Expressing logical relationships between fields
(Applies to Ion Schema 1.0 and Ion Schema 2.0.)
Sometimes you may need to model logical relationships between fields. Consider the following:
type::{
name: Address,
fields: {
country: string,
street: string,
postal_code: string,
zip: int,
state: string,
province: string,
}
}
The fields postal_code and province would be used for Canadian addresses, whereas state and zip would be used for US addresses.
An address having a province and a state or a province and a zip would not be valid.
Sometimes these situations can be resolved by a careful rethinking of the data model. (In this case, one could create a field that represents a province or state and another field that can represent a postal code or zip code.) However, it is not always possible to modify the structure of the data if you already have data or if the data model is shared with other systems.
In many cases, it is possible (even preferable) to treat the type as a union of other types.
For example, Address is union of USAddress and CanadianAddress.
type::{
name: Address,
one_of: [USAddress, CanadianAddress]
}
type::{
name: USAddress,
fields: {
street: string,
state: string,
country: string,
zip: int,
}
}
type::{
name: CanadianAddress,
fields: {
street: string,
province: string,
country: string,
postal_code: string,
}
}
Advanced cases
If the logical relationships in your data model are not easily described as a union of other types, or you are having difficulty determining how to break down the sub-types of the union, you can follow these steps to express the relationships in ISL.

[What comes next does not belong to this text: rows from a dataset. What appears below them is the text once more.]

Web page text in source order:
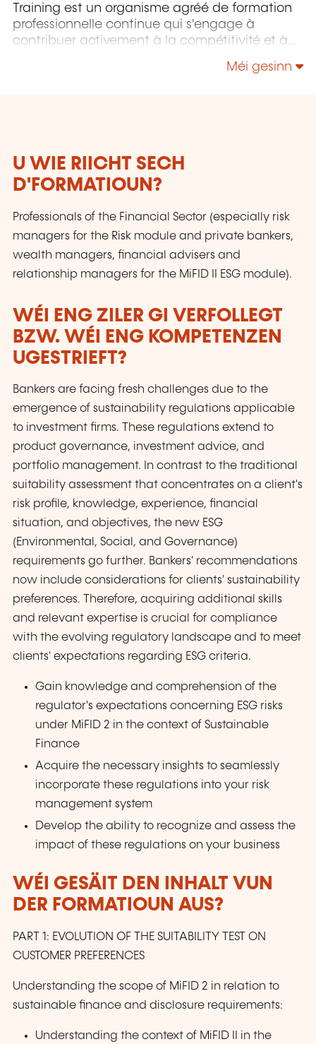
Training est un organisme agréé de formation
professionnelle continue qui s'engage à
contribuer activement à la compétitivité et à
les compétences de ceux qui font vivre son
Méi gesinn
U WIE RIICHT SECH
D'FORMATIOUN?
Professionals of the Financial Sector (especially risk
managers for the Risk module and private bankers,
wealth managers, financial advisers and
relationship managers for the MiFID II ESG module).
WÉI ENG ZILER GI VERFOLLEGT
BZW. WÉI ENG KOMPETENZEN
UGESTRIEFT?
Bankers are facing fresh challenges due to the
emergence of sustainability regulations applicable
to investment firms. These regulations extend to
product governance, investment advice, and
portfolio management. In contrast to the traditional
suitability assessment that concentrates on a client's
risk profile, knowledge, experience, financial
situation, and objectives, the new ESG
(Environmental, Social, and Governance)
requirements go further. Bankers' recommendations
now include considerations for clients' sustainability
preferences. Therefore, acquiring additional skills
and relevant expertise is crucial for compliance
with the evolving regulatory landscape and to meet
clients' expectations regarding ESG criteria.
Gain knowledge and comprehension of the
regulator's expectations concerning ESG risks
under MiFID 2 in the context of Sustainable
Finance
Acquire the necessary insights to seamlessly
incorporate these regulations into your risk
management system
Develop the ability to recognize and assess the
impact of these regulations on your business
WÉI GESÄIT DEN INHALT VUN
DER FORMATIOUN AUS?
PART 1: EVOLUTION OF THE SUITABILITY TEST ON
CUSTOMER PREFERENCES
Understanding the scope of MiFID 2 in relation to
sustainable finance and disclosure requirements:
Understanding the context of MiFID II in the
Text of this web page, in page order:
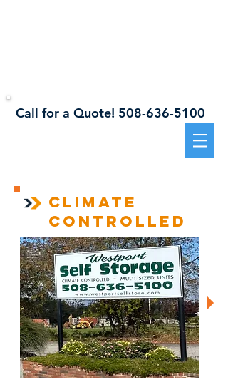
Call for a Quote! 508-636-5100​​
CLIMATE
controlled
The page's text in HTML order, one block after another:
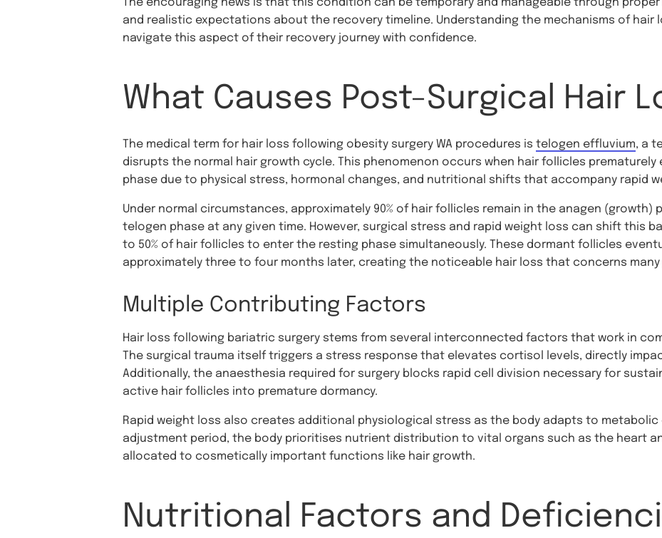
The encouraging news is that this condition can be temporary and manageable through
and realistic expectations about the recovery timeline. Understanding the mechanisms of hair
navigate this aspect of their recovery journey with confidence.
What Causes Post-Surgical Hair
The medical term for hair loss following obesity surgery WA procedures is telogen effluvium, a
disrupts the normal hair growth cycle. This phenomenon occurs when hair follicles
phase due to physical stress, hormonal changes, and nutritional shifts that accompany rapid
Under normal circumstances, approximately 90% of hair follicles remain in the anagen (growth)
telogen phase at any given time. However, surgical stress and rapid weight loss can shift this
to 50% of hair follicles to enter the resting phase simultaneously. These dormant follicles
approximately three to four months later, creating the noticeable hair loss that concerns
Multiple Contributing Factors
Hair loss following bariatric surgery stems from several interconnected factors that work in
The surgical trauma itself triggers a stress response that elevates cortisol levels, directly
Additionally, the anaesthesia required for surgery blocks rapid cell division necessary for
active hair follicles into premature dormancy.
Rapid weight loss also creates additional physiological stress as the body adapts to metabolic
adjustment period, the body prioritises nutrient distribution to vital organs such as the heart
allocated to cosmetically important functions like hair growth.
Nutritional Factors and
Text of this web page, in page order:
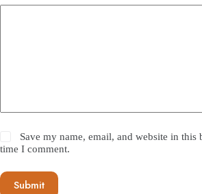
Save my name, email, and website in this
time I comment.
Submit
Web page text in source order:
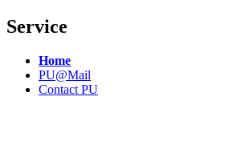
Service
Home
PU@Mail
Contact PU
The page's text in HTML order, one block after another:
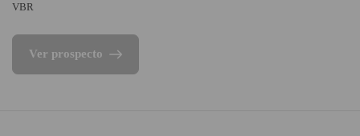
VBR
Ver prospecto
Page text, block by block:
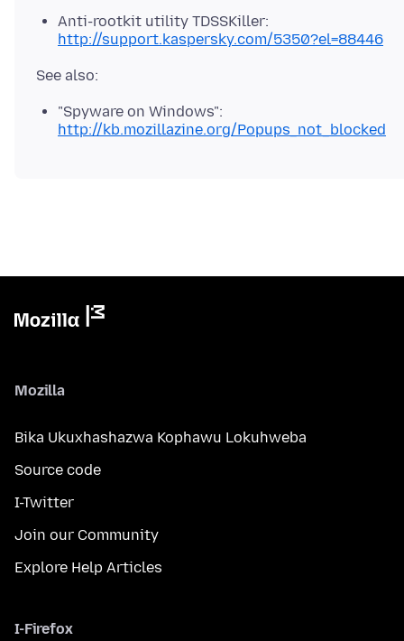
Anti-rootkit utility TDSSKiller:
http://support.kaspersky.com/5350?el=88446
"Spyware on Windows":
http://kb.mozillazine.org/Popups_not_blocked
Mozilla
Bika Ukuxhashazwa Kophawu Lokuhweba
Source code
I-Twitter
Join our Community
Explore Help Articles
I-Firefox
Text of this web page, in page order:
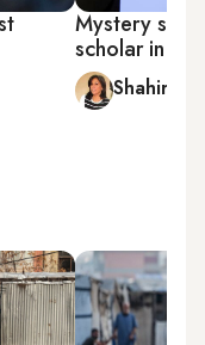
Mystery
scholar in
Shahira
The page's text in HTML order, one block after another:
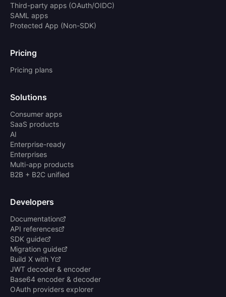
Third-party apps (OAuth/OIDC)
SAML apps
Protected App (Non-SDK)
Pricing
Pricing plans
Solutions
Consumer apps
SaaS products
AI
Enterprise-ready
Enterprises
Multi-app products
B2B + B2C unified
Developers
Documentation
API references
SDK guide
Migration guide
Build X with Y
JWT decoder & encoder
Base64 encoder & decoder
OAuth providers explorer
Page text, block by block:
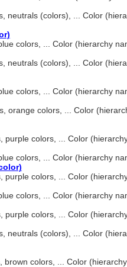
neutrals (colors), ... Color
colors, ... Color (hierarchy
neutrals (colors), ... Color
colors, ... Color (hierarchy
orange colors, ... Color
purple colors, ... Color
colors, ... Color (hierarchy
purple colors, ... Color
colors, ... Color (hierarchy
purple colors, ... Color
neutrals (colors), ... Color
brown colors, ... Color

- Write down the relationships as a propositional logic statement:
(zip ↔ state) AND (province ↔ postal_code) AND (state ↔ ~province) - Convert the statement to Disjunctive Normal Form:
(zip AND state AND ~province AND ~postal_code) OR (~zip AND ~state AND province AND postal_code) - Convert each conjunction to an ISL inline type and combine in an
any_ofconstraint.
type::{
name: Address,
fields: {
country: string,
street: string,
postal_code: string,
zip: int,
state: string,
province: string,
},
any_of: [
{ fields: { zip: {occurs:required}, state: {occurs:required}, postal_code: nothing, province: nothing } },
{ fields: { zip: nothing, state: nothing, postal_code: {occurs:required}, province: {occurs:required} } }
]
}
Here are some more examples demonstrating how propositional logic can be represented as ISL.
type::{
name: a_or_b, // A V B
type: struct,
any_of: [
{ fields: { a: { occurs: required } } },
{ fields: { b: { occurs: required } } }
]
}
type::{
name: a_implies_b, // A → B ≡ A' V B
type: struct,
any_of: [
{ fields: { a: nothing } },
{ fields: { b: { occurs: required } } }
]
}
type::{
name: a_implies_not_b, // A → B' ≡ A' V B'
type: struct,
any_of: [
{ fields: { a: nothing } },
{ fields: { b: nothing } }
]
}
type::{
name: a_iff_b, // A ↔ B ≡ (A Λ B) V (A' Λ B')
type: struct,
any_of: [
{ fields: { a: { occurs: required }, b: { occurs: required } } },
{ fields: { a: nothing, b: nothing } }
]
}
type::{
name: a_xor_b, // A ↔ B' ≡ (A Λ B') V (A' Λ B)
type: struct,
any_of: [
{ fields: { a: { occurs: required } , b: nothing } },
{ fields: { a: nothing, b: { occurs: required } } },
]
}
This strategy can be applied just as easily to elements in a list.
type::{
name: contains_a_implies_contains_b,
type: list,
any_of: [
{ not: { contains: [A] } },
{ contains: [B] }
]
}